Ces données pourront être partagées, sous forme dématérialisée, par les organismes financeurs, l’organisme gestionnaire du système d’information du compte personnel de formation et les institutions et organismes en charge du conseil en évolution professionnelle. C’est le retour du livret ouvrier !
C’est le patronat qui gère la carrière des salarié-e-s. Le ou la salariée devient responsable de son « employabilité » et doit s’adapter aux besoins des entreprises.

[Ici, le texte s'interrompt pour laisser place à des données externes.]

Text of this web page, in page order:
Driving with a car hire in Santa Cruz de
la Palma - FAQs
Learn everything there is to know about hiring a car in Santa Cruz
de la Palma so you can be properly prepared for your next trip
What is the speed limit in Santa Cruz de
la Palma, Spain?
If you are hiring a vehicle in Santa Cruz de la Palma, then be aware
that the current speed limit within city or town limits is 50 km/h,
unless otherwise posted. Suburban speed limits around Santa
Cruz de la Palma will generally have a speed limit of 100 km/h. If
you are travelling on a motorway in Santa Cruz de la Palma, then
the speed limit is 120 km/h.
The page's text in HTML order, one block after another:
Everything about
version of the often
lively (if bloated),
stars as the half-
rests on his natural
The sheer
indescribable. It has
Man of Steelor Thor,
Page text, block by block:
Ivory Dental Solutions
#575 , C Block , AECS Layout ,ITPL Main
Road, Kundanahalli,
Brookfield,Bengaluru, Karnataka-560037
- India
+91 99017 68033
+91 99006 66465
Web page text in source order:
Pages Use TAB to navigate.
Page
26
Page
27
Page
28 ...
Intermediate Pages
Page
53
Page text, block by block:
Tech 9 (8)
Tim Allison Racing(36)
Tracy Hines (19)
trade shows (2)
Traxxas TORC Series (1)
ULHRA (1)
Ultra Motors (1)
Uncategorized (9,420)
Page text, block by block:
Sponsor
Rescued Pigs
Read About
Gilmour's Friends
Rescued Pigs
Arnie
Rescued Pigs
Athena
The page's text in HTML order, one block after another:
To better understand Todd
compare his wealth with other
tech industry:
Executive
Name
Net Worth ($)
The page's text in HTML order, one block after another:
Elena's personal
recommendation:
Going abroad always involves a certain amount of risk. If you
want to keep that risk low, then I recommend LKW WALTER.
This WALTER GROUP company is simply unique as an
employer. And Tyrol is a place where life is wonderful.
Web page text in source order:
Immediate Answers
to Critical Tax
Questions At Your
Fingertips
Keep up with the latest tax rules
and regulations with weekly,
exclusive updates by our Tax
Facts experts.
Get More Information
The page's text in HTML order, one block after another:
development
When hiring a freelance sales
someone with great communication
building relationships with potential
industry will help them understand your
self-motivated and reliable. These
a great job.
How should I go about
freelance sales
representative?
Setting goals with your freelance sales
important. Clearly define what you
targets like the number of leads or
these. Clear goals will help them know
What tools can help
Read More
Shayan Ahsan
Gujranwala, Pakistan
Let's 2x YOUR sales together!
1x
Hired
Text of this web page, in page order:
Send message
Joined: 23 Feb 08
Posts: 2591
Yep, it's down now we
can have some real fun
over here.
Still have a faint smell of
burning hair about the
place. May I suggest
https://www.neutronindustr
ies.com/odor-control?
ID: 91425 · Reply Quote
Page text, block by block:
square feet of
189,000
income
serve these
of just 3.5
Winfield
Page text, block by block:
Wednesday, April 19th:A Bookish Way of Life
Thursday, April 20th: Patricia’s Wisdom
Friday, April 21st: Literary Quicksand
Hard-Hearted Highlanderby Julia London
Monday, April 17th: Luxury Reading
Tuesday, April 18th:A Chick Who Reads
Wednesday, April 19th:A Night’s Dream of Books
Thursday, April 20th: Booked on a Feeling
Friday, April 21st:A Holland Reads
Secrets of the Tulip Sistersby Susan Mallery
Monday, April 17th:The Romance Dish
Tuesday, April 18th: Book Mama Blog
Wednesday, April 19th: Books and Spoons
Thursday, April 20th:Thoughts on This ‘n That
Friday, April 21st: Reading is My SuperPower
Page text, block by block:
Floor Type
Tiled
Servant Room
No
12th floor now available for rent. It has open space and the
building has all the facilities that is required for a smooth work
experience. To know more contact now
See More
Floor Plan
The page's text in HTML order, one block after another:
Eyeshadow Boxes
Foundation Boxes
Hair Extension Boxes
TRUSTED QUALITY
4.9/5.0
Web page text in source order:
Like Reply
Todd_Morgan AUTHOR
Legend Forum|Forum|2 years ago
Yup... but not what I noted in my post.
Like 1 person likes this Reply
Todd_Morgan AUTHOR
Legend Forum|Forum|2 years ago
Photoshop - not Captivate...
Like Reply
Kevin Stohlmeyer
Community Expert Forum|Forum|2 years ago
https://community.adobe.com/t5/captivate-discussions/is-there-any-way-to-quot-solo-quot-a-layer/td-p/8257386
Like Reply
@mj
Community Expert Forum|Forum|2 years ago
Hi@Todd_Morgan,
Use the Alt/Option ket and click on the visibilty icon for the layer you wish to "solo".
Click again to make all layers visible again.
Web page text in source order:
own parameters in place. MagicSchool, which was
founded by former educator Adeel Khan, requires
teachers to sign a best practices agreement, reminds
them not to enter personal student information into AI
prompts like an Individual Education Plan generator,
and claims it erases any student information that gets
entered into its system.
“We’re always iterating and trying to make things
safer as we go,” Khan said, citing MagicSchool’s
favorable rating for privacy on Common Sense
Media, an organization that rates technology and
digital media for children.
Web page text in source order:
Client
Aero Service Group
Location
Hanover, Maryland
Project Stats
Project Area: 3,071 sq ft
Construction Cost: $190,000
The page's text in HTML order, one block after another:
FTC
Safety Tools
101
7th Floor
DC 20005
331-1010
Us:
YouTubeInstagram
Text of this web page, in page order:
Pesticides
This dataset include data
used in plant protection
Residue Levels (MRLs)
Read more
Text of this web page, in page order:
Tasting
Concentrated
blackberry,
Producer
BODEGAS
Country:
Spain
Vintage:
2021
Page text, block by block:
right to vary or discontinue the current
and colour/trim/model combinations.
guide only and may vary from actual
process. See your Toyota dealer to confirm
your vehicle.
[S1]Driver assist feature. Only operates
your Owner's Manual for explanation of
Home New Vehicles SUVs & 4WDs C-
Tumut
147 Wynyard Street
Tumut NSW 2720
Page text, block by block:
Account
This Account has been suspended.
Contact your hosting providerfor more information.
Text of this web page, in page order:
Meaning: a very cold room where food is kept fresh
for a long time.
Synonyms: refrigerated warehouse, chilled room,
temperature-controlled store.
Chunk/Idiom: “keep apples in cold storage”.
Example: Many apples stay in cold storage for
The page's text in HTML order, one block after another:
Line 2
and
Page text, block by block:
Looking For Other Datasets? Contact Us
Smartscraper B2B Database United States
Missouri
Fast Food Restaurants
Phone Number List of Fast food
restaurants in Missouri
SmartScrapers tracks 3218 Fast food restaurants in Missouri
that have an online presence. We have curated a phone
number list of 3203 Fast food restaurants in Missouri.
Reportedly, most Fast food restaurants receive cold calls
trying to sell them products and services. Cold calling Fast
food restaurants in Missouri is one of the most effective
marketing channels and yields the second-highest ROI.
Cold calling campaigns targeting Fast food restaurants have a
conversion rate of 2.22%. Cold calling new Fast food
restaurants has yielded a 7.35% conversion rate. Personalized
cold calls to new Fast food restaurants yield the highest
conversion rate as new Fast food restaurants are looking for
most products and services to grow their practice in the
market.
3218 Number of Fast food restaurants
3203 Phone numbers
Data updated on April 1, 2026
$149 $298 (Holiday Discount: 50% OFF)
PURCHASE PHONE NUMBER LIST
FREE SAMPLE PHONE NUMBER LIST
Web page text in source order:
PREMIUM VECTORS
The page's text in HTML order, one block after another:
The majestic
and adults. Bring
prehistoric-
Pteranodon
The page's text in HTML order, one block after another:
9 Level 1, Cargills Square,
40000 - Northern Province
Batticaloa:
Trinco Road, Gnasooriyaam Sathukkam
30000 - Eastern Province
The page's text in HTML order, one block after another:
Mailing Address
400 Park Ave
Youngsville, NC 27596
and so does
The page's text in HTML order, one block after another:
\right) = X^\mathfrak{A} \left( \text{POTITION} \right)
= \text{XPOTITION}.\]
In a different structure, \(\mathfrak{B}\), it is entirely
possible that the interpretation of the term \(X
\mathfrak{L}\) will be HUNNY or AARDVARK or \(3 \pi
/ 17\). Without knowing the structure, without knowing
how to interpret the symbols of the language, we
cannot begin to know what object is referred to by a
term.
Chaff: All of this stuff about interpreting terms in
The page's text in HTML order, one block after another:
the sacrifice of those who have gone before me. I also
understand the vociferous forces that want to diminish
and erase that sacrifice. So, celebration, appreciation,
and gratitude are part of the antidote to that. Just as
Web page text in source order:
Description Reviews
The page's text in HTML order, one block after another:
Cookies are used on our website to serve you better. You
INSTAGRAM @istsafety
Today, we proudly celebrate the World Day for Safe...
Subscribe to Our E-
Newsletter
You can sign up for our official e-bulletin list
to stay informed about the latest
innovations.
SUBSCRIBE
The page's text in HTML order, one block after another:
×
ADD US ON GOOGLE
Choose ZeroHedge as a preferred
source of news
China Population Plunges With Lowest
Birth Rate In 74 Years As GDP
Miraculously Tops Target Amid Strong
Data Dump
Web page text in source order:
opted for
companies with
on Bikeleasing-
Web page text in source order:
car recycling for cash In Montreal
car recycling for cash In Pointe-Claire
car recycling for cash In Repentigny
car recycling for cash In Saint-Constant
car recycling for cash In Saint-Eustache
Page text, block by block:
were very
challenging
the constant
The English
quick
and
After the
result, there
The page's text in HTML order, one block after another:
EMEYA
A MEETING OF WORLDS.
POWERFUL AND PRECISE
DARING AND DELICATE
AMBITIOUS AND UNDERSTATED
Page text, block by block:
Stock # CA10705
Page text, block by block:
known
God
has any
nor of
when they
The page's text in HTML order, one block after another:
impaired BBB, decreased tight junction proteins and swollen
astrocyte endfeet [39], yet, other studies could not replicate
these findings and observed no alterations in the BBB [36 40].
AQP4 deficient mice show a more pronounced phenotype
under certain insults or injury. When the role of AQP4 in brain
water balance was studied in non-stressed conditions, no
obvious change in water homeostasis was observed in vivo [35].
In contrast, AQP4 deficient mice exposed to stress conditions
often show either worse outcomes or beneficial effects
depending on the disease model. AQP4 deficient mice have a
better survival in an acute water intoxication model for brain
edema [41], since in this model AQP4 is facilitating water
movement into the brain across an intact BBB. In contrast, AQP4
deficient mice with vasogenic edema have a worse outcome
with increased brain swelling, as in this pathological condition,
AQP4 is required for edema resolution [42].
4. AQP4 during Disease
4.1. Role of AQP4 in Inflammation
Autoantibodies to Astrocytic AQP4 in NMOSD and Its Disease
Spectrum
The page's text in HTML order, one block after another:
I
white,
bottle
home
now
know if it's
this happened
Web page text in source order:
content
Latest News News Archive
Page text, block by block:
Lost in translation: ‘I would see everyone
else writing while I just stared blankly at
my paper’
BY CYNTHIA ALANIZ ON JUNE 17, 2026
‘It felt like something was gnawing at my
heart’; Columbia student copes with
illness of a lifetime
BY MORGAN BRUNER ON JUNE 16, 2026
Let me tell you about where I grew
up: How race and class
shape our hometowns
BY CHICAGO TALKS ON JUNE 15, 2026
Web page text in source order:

Contrairement à ce qui est annoncé, les salarié-e-s sont en fait destitué-e-s de leurs choix de carrières, déjà bien mis à mal.
Ce livret ouvrier numérique pourra aisément être croisé avec le livret scolaire numérique que l’éducation nationale a entériné et mettra en œuvre à partir de la rentrée 2016, et pour lequel le MEDEF s’était déjà largement réjoui.
Après avoir été trié-e-s, orienté-e-s et filtré-e-s à l’école, les futur-e-s travailleurs-euses seront aussi fliqué-e-s et formaté-e-s sur la base de critères d’employabilité et de traçabilité définis par le patronat en fonction de ces besoins. C’est totalement inacceptable !
L’enseignement et la formation professionnel-le-s ne peuvent se réduire à un formatage au service du patronat local. Ils doivent permettre l’acquisition des savoirs généraux et l’apprentissage de la vie démocratique, former des individus libres et critiques, aptes à com-prendre le monde qui les entoure et à agir pour le transformer.
Développement de l’apprentissage : une régression historique !
Présenté comme la solution miracle à la crise économique et au chômage, l’apprentissage ne garantit pas une meilleure insertion professionnelle si ce n’est dans les métiers en tension. Les entreprises l’instrumentalisent pour rentabiliser à court terme une main d’œuvre peu onéreuse et défiscalisée. Cela, aux dépens des filières sous statut scolaire, qui délivrent un enseignement plus généraliste visant la préparation à un métier ou à une famille de métiers pérenne sur l’ensemble du territoire national et au-delà.
Il n’y a dans cette loi rien pour l’emploi et la formation et tout pour accroître encore les marges des entreprises, pour privilégier les politiques contestables de compétitivité.